Data section start
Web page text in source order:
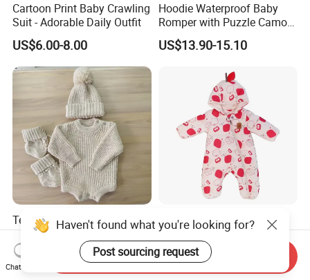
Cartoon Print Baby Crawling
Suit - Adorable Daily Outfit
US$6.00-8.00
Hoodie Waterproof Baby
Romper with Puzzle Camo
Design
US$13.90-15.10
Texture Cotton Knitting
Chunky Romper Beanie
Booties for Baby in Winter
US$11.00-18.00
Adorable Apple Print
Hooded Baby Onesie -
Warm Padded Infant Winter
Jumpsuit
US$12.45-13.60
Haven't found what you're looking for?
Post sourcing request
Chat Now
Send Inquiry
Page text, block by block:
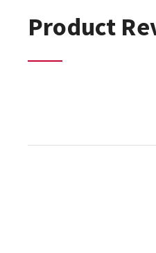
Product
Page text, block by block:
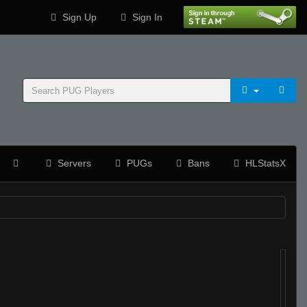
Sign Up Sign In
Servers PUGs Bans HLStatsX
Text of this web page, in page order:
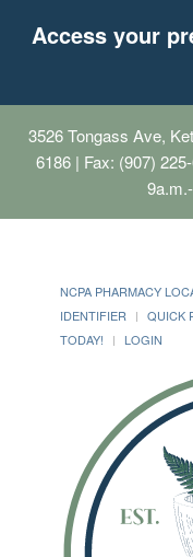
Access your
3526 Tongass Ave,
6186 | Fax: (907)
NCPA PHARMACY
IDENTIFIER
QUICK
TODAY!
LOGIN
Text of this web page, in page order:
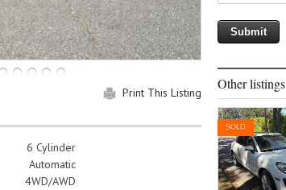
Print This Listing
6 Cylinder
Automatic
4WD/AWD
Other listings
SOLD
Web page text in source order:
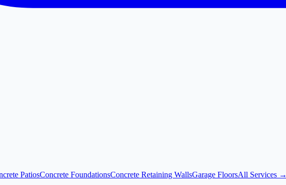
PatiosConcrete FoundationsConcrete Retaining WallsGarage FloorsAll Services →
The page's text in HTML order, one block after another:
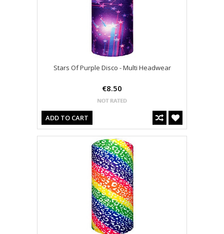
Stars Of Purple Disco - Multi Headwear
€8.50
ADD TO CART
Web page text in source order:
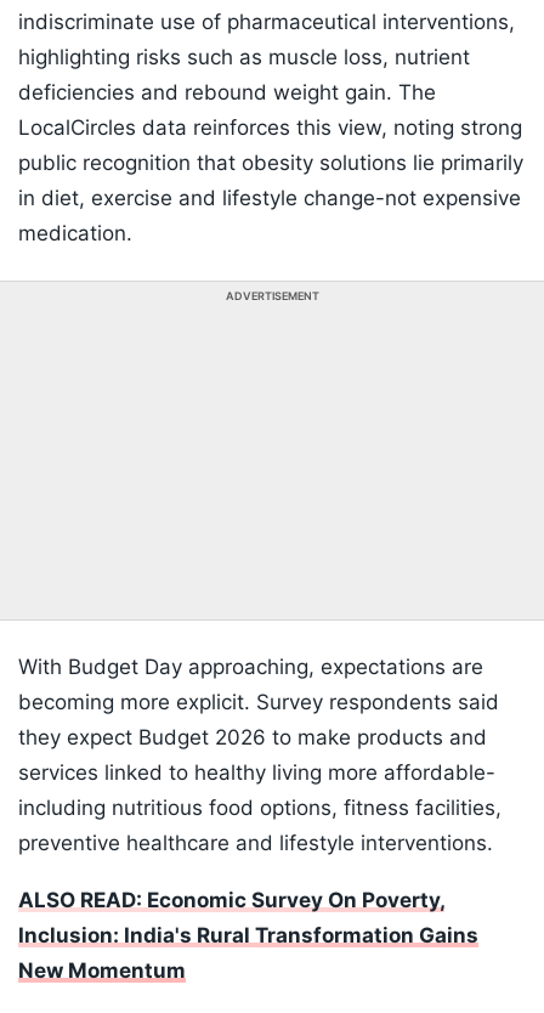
Data section end
Problem description> From the entries above, write out every line without a single change, skipping the images.

Answer to this exercise>
Web page text in source order:
Cartoon Print Baby Crawling
Suit - Adorable Daily Outfit
US$6.00-8.00
Hoodie Waterproof Baby
Romper with Puzzle Camo
Design
US$13.90-15.10
Texture Cotton Knitting
Chunky Romper Beanie
Booties for Baby in Winter
US$11.00-18.00
Adorable Apple Print
Hooded Baby Onesie -
Warm Padded Infant Winter
Jumpsuit
US$12.45-13.60
Haven't found what you're looking for?
Post sourcing request
Chat Now
Send Inquiry
Page text, block by block:
Product
Page text, block by block:
Sign Up Sign In
Servers PUGs Bans HLStatsX
Text of this web page, in page order:
Access your
3526 Tongass Ave,
6186 | Fax: (907)
NCPA PHARMACY
IDENTIFIER
QUICK
TODAY!
LOGIN
Text of this web page, in page order:
Print This Listing
6 Cylinder
Automatic
4WD/AWD
Other listings
SOLD
Web page text in source order:
PatiosConcrete FoundationsConcrete Retaining WallsGarage FloorsAll Services →
The page's text in HTML order, one block after another:
Stars Of Purple Disco - Multi Headwear
€8.50
ADD TO CART
Web page text in source order:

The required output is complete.